Excerpts from a dataset
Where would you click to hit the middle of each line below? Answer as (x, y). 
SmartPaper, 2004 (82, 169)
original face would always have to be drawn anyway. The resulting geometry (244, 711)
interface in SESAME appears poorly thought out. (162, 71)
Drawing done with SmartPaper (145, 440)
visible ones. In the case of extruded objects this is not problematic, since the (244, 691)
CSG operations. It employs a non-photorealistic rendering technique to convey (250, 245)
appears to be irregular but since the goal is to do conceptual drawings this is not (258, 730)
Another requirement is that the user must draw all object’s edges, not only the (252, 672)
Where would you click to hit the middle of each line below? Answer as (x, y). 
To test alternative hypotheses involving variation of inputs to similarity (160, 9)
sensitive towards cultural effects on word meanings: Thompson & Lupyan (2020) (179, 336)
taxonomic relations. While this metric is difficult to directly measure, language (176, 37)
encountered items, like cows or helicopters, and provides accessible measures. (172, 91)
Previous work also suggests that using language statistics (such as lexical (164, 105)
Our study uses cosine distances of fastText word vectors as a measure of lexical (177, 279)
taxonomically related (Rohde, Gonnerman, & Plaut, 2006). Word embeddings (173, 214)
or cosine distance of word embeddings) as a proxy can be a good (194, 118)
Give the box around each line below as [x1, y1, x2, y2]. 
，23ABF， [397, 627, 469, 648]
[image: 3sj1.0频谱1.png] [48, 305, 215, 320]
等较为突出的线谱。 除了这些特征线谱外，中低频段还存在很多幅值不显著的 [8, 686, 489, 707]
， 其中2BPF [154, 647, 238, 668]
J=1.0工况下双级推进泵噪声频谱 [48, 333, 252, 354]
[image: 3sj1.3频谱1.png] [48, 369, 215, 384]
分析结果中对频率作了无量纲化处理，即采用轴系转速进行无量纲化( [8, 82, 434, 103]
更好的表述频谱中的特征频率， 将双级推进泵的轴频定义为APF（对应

▶ About this task
Repeat what the records above say. Use their exact words.

▶ Task answer
Where would you click to hit the middle of each line below? Answer as (x, y). 
SmartPaper, 2004 (82, 169)
original face would always have to be drawn anyway. The resulting geometry (244, 711)
interface in SESAME appears poorly thought out. (162, 71)
Drawing done with SmartPaper (145, 440)
visible ones. In the case of extruded objects this is not problematic, since the (244, 691)
CSG operations. It employs a non-photorealistic rendering technique to convey (250, 245)
appears to be irregular but since the goal is to do conceptual drawings this is not (258, 730)
Another requirement is that the user must draw all object’s edges, not only the (252, 672)
Where would you click to hit the middle of each line below? Answer as (x, y). 
To test alternative hypotheses involving variation of inputs to similarity (160, 9)
sensitive towards cultural effects on word meanings: Thompson & Lupyan (2020) (179, 336)
taxonomic relations. While this metric is difficult to directly measure, language (176, 37)
encountered items, like cows or helicopters, and provides accessible measures. (172, 91)
Previous work also suggests that using language statistics (such as lexical (164, 105)
Our study uses cosine distances of fastText word vectors as a measure of lexical (177, 279)
taxonomically related (Rohde, Gonnerman, & Plaut, 2006). Word embeddings (173, 214)
or cosine distance of word embeddings) as a proxy can be a good (194, 118)
Give the box around each line below as [x1, y1, x2, y2]. 
，23ABF， [397, 627, 469, 648]
[image: 3sj1.0频谱1.png] [48, 305, 215, 320]
等较为突出的线谱。 除了这些特征线谱外，中低频段还存在很多幅值不显著的 [8, 686, 489, 707]
， 其中2BPF [154, 647, 238, 668]
J=1.0工况下双级推进泵噪声频谱 [48, 333, 252, 354]
[image: 3sj1.3频谱1.png] [48, 369, 215, 384]
分析结果中对频率作了无量纲化处理，即采用轴系转速进行无量纲化( [8, 82, 434, 103]
更好的表述频谱中的特征频率， 将双级推进泵的轴频定义为APF（对应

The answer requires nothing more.